- Daryl Egbert Hooper
- Born: 3 December 1930
- Died: 1985 (aged 54–55) Tring, UK
- Education: University of Melbourne
- Known for: Amplifier design
- Scientific career
- Fields: Electronic engineer
- Workplaces: La Trobe University University of Melbourne GEC Research Hirst Centre Plessey Company
- Academic advisors: Charles E. Moorhouse Arthur E. Ferguson

= Daryl E. Hooper =

Australian electronic engineer

Daryl Egbert Hooper was an electronic engineer notable for pioneering engineering at La Trobe University and heading up the GEC Research Hirst Centre in the 1980s. He is also notable for his textbook on amplifier design.

==Education==
Hooper graduated from Melbourne High School in December 1949. He received a bachelor's degree in electrical engineering (B. Eng.) from the University of Melbourne in 1953. He completed his master of engineering (M. Eng.) at the University of Melbourne, with a 1962 thesis entitled: The Characterization of Transistors.

==Career==
His first appointment was as a Research Engineer with GEC in London, there in 1956 he secured a patent for an improved transistor oscillator design. Hooper then returned to the University of Melbourne where he spent 10 years in the Electrical Engineering Department, first as a Lecturer and later as a Senior Lecturer. In 1967, he joined Plessey Pacific and subsequently was promoted to Chief Engineer of the Plessey Company in the UK, in charge of research and development.

Hooper's research and teaching experience was mainly in the area of transistor theory and characterization, pulse-forming circuits, wide band amplifiers, active filters and integrated circuit design. In 1968, Edward Moore Cherry and Daryl Hooper published their book on circuit design entitled Amplifying Devices and Low-Pass Amplifier Design. The book ran to 1036 pages and was regarded as the premier book on the design of transistor amplifiers.
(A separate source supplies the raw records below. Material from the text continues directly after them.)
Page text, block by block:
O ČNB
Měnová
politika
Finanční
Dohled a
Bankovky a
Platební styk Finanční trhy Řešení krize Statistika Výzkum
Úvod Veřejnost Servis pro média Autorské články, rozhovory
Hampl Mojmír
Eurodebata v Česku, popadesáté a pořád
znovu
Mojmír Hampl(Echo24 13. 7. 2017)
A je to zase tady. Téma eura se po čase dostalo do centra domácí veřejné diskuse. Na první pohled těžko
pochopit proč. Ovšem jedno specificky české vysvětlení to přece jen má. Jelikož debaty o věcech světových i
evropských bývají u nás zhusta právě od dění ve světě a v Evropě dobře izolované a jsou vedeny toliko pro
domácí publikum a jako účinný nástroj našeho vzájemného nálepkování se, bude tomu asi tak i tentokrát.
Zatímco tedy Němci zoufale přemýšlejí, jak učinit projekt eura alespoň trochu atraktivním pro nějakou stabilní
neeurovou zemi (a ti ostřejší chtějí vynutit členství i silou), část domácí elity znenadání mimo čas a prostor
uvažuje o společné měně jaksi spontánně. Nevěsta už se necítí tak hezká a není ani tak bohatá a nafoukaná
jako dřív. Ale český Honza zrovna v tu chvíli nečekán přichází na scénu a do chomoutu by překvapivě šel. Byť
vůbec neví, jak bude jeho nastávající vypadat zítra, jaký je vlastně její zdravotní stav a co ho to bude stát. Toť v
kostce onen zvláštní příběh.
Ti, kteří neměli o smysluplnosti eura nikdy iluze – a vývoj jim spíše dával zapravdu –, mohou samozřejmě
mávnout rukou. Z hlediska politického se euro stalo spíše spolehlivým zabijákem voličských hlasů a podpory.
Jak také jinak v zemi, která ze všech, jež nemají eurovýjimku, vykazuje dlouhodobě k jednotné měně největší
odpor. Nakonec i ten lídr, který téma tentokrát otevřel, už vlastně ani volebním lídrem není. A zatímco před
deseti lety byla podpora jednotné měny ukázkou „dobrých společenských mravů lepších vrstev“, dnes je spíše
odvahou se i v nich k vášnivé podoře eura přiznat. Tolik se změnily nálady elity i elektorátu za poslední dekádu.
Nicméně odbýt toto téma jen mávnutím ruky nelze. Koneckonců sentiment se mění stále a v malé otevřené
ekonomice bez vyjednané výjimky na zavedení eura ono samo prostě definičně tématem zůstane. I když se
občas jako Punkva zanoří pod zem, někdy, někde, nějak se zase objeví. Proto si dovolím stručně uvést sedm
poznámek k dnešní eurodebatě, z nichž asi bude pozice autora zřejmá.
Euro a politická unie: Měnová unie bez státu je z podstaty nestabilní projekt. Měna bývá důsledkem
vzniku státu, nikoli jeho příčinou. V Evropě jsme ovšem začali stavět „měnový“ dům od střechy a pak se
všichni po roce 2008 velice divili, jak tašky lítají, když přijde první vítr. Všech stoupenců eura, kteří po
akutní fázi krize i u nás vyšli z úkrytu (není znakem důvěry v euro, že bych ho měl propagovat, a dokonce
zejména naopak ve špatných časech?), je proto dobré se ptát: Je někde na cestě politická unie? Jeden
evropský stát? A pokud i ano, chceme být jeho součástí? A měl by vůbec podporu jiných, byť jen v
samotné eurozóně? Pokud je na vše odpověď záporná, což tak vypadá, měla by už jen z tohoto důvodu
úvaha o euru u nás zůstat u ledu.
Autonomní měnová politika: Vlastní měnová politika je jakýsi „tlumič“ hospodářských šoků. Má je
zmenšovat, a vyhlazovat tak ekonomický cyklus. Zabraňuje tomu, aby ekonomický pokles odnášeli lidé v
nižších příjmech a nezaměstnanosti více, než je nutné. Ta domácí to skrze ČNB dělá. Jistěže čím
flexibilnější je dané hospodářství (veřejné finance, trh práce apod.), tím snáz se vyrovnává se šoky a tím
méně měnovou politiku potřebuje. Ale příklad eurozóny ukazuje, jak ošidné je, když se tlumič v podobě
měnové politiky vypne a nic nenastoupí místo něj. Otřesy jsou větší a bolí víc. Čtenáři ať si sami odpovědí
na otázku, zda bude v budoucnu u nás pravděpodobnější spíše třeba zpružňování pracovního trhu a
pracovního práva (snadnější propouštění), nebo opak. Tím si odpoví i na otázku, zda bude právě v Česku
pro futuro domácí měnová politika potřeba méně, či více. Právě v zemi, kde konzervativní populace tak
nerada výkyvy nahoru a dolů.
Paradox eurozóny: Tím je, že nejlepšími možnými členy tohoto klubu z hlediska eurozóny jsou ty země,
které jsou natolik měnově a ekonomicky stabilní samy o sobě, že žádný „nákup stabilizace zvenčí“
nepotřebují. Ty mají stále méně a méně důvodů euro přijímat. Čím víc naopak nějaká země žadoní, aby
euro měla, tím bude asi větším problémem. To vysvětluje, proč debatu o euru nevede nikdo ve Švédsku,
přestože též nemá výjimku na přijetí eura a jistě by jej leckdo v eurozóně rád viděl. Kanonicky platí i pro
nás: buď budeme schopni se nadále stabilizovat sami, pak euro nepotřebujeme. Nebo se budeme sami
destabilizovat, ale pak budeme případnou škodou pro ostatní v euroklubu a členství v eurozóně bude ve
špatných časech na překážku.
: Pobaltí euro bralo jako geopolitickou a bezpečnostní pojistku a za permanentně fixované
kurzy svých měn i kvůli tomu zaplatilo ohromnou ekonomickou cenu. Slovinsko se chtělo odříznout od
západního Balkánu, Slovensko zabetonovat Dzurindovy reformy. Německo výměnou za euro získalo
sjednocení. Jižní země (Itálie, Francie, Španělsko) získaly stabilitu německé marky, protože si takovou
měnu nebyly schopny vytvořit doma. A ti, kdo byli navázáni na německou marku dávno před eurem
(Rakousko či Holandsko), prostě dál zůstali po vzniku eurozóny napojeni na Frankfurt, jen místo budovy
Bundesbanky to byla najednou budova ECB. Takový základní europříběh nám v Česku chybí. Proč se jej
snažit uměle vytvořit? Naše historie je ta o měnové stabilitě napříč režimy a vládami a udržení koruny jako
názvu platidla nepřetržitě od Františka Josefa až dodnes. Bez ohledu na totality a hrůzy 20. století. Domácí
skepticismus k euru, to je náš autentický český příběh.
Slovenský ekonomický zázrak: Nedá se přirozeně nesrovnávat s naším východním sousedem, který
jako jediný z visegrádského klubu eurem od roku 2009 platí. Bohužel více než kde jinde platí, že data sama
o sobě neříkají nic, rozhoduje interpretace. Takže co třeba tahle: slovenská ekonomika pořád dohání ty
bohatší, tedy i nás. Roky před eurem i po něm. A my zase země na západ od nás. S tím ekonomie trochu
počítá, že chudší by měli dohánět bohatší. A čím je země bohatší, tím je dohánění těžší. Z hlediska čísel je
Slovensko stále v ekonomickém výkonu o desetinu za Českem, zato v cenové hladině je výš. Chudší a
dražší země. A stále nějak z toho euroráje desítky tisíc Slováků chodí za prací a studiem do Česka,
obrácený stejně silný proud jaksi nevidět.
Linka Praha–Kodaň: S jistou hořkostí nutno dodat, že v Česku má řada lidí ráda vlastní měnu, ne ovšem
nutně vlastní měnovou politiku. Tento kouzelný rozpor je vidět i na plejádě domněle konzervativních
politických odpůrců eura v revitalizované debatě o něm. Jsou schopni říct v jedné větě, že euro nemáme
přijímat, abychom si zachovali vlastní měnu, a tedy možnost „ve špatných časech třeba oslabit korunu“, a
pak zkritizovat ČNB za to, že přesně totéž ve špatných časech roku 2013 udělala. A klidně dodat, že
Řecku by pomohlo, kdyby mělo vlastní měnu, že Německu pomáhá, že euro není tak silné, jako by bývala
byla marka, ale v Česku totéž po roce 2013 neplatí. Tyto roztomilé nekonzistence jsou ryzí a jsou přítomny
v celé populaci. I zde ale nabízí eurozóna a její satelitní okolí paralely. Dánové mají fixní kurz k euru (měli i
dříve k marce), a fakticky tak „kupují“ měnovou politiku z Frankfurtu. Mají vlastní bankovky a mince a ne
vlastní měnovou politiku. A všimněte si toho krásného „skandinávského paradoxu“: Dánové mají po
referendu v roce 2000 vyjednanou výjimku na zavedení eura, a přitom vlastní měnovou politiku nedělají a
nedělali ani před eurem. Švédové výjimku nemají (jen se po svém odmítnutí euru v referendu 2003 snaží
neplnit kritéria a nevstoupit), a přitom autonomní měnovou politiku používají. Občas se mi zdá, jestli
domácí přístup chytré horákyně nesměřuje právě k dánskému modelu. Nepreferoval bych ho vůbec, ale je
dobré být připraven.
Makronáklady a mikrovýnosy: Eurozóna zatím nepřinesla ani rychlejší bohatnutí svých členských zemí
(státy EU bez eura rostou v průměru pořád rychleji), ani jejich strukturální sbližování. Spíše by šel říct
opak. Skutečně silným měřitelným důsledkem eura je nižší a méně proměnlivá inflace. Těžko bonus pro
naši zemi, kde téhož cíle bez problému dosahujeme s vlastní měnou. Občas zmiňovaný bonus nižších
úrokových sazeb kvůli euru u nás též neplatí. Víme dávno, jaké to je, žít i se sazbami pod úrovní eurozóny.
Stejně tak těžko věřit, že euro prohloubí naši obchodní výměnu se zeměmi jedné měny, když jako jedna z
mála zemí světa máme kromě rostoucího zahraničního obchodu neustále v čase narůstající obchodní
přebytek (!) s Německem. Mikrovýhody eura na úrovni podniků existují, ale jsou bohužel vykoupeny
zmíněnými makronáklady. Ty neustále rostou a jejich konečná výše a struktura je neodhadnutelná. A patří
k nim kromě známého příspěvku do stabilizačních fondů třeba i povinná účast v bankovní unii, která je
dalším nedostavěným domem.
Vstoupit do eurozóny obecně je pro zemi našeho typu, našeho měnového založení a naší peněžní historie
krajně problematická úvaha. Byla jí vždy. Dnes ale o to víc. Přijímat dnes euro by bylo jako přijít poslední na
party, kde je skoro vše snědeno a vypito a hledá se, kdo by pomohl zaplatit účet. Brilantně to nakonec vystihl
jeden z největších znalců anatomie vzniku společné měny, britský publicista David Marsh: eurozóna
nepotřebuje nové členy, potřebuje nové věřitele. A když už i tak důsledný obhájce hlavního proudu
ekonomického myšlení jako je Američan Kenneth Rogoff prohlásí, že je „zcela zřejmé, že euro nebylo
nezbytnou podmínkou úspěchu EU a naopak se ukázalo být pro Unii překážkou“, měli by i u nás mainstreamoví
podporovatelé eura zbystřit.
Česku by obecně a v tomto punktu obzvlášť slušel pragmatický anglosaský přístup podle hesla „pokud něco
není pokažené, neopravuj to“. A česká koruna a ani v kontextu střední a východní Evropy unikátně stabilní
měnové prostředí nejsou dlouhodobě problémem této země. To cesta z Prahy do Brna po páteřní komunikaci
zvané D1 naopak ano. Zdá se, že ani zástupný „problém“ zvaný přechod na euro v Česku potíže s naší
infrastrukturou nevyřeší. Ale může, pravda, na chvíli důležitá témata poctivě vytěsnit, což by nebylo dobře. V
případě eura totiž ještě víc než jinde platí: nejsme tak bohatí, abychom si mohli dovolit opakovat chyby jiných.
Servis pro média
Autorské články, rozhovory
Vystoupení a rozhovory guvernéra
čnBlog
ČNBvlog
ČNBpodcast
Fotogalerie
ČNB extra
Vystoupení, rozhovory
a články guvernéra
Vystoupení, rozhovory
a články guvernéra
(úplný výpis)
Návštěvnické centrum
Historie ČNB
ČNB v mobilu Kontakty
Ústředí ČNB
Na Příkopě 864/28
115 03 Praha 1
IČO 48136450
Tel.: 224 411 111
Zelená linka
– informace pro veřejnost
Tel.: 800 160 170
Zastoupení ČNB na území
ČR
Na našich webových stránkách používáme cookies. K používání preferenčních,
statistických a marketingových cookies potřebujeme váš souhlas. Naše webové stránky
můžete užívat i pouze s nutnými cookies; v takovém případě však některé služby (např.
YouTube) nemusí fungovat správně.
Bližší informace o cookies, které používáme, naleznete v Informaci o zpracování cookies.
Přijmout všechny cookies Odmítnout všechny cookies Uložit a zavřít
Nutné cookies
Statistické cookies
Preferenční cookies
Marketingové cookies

In 1975, Hooper was appointed to the Tad Szental Chair in Communication Engineering at La Trobe University with the charge to establish the first engineering department at La Trobe. His Department of Communication Engineering took in its first students in 1976. Hooper left La Trobe in 1980 to take up the position of Head of one of the Laboratories of the GEC Research Hirst Centre in Wembley, UK under the Director Derek Roberts. Subsequently, in 1983 he became Director of HRC.

==Death==
In 1985, Hooper died suddenly at home in Tring, UK. A lecturer theatre, at La Trobe University, is named after him. A series of seminars given by graduating final year students is named in his honour. The Hooper Memorial Prize named after him.

==Selected works==
- D. E. Hooper and D. V. McCaughan, "A comparison of technologies [semiconductor ICs]," GEC Journal of Science & Technology, Vol. 48(2), pp. 76–82, 1982.
- D. E. Hooper and D. H. Roberts, "Silicon systems," GEC Journal of Science & Technology, Vol. 48(2), pp. 52–55, 1982.
- D. E. Hooper, D. H. Roberts, B. D. Prazic, J. S. Whitelegge, K. L. Jones, and H. E. Oldham, "Microelectronics in GEC," GEC Journal of Science & Technology, Vol. 48(2), 1982.
- D. E. Hooper, "The advanced bipolar i.c. process," New Electronics, Vol. 7(8), p. 28-35, 1974.
- J. M. Deacon, J. Heighway, D. E. Hooper, and D. W. Tarrant, "Electronically variable analogue delay," Electronics Letters, pp. 229–230, 1973.
- D. E. Hooper, "An introduction to analogue techniques in M.O.S.T. integrated circuits," Proc. IREEE, Australia, pp. 151–163, 1968.
- E. M. Cherry and D. E. Hooper, "The design of wide-band transistor feedback amplifiers," Proc. IEE, Vol. 110(2), pp. 375–389, 1963.
- D. E. Hooper and A. R. T. Turnbull, "Applications of the charge-control concept to transistor characterization," Proc. IREE, Australia, Vol. 23(3), pp. 132–147, 1962.
- D. E. Hooper and A. E. Jackets, "Current derived resistance-capacitance oscillators using junction transistors," Electronic Engineering, Vol. 28, pp. 333–337, 1956.

==Books by Hooper==
- D. E. Hooper, Communications in the Seventies: The Achievement and the Prospect, La Trobe University, Bundoora, 1976, ISBN 0-85816-100-1.
- E. M. Cherry and D. E. Hooper, Amplifying Devices and Low-Pass Amplifier Design, Wiley, New York, 1968, ISBN 0-471-15345-1.